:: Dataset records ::
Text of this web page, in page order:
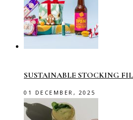
SUSTAINABLE STOCKING
01 DECEMBER, 2025
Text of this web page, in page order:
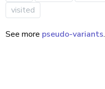
visited
See more pseudo-variants.
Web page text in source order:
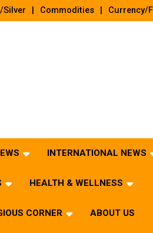
Silver Commodities Currency/
INTERNATIONAL NEWS
HEALTH & WELLNESS
CORNER ABOUT US
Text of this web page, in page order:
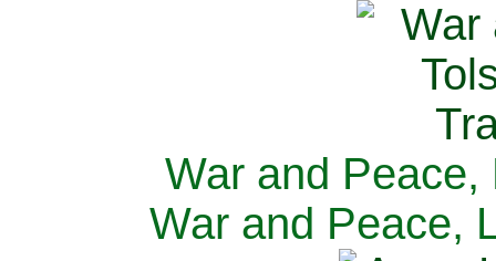
War and Peace,
War and Peace,
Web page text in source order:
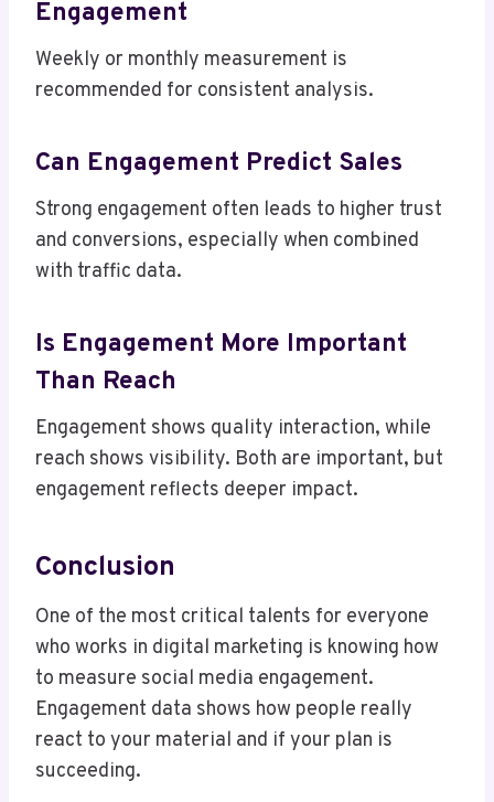
Engagement
Weekly or monthly measurement is
recommended for consistent analysis.
Can Engagement Predict Sales
Strong engagement often leads to higher trust
and conversions, especially when combined
with traffic data.
Is Engagement More Important
Than Reach
Engagement shows quality interaction, while
reach shows visibility. Both are important, but
engagement reflects deeper impact.
Conclusion
One of the most critical talents for everyone
who works in digital marketing is knowing how
to measure social media engagement.
Engagement data shows how people really
react to your material and if your plan is
succeeding.
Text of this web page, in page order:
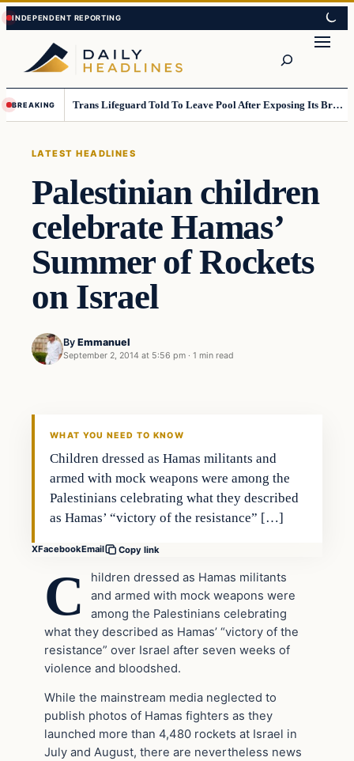
Skip
to
content
Skip
to
content
BREAKING Trans Lifeguard Told To Leave Pool After Exposing Its Breasts To Small Children….
LATEST HEADLINES
Palestinian children
celebrate Hamas’
Summer of Rockets
on Israel
By Emmanuel
September 2, 2014 at 5:56 pm · 1 min read
Latest Headlines
WHAT YOU NEED TO KNOW
Children dressed as Hamas militants and
armed with mock weapons were among the
Palestinians celebrating what they described
as Hamas’ “victory of the resistance” […]
XFacebookEmail Copy link
C
hildren dressed as Hamas militants
and armed with mock weapons were
among the Palestinians celebrating
what they described as Hamas’ “victory of the
resistance” over Israel after seven weeks of
violence and bloodshed.
While the mainstream media neglected to
publish photos of Hamas fighters as they
launched more than 4,480 rockets at Israel in
July and August, there are nevertheless news
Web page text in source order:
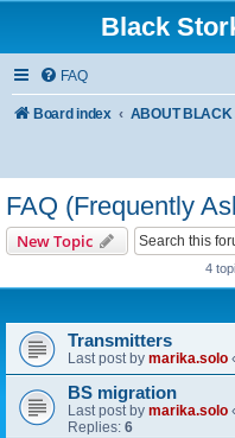
Black
FAQ
Board index ABOUT BLACK
FAQ (Frequently
New Topic
4
Transmitters
Last post by marika.solo
BS migration
Last post by marika.solo
Replies: 6
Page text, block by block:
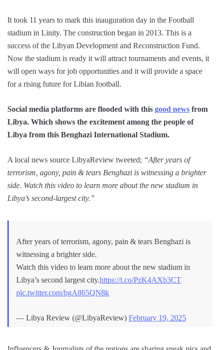
It took 11 years to mark this inauguration day in the Football
stadium in Linity. The construction began in 2013. This is a
success of the Libyan Development and Reconstruction Fund.
Now the stadium is ready it will attract tournaments and events, it
will open ways for job opportunities and it will provide a space
for a rising future for Libian football.
Social media platforms are flooded with this good news from
Libya. Which shows the excitement among the people of
Libya from this Benghazi International Stadium.
A local news source LibyaReview tweeted; “After years of
terrorism, agony, pain & tears Benghazi is witnessing a brighter
side. Watch this video to learn more about the new stadium in
Libya’s second-largest city.”
After years of terrorism, agony, pain & tears Benghazi is
witnessing a brighter side.
Watch this video to learn more about the new stadium in
Libya’s second largest city.https://t.co/PzK4AXb3CT
pic.twitter.com/bgA865QN8k
— Libya Review (@LibyaReview) February 19, 2025

:: Exercise details ::
Those lines of the records above that run from the one containing "seven weeks of" through the one containing "BS migration" should be returned exactly, with no pictures among them.

:: Result of this task ::
resistance” over Israel after seven weeks of
violence and bloodshed.
While the mainstream media neglected to
publish photos of Hamas fighters as they
launched more than 4,480 rockets at Israel in
July and August, there are nevertheless news
Web page text in source order:
Black
FAQ
Board index ABOUT BLACK
FAQ (Frequently
New Topic
4
Transmitters
Last post by marika.solo
BS migration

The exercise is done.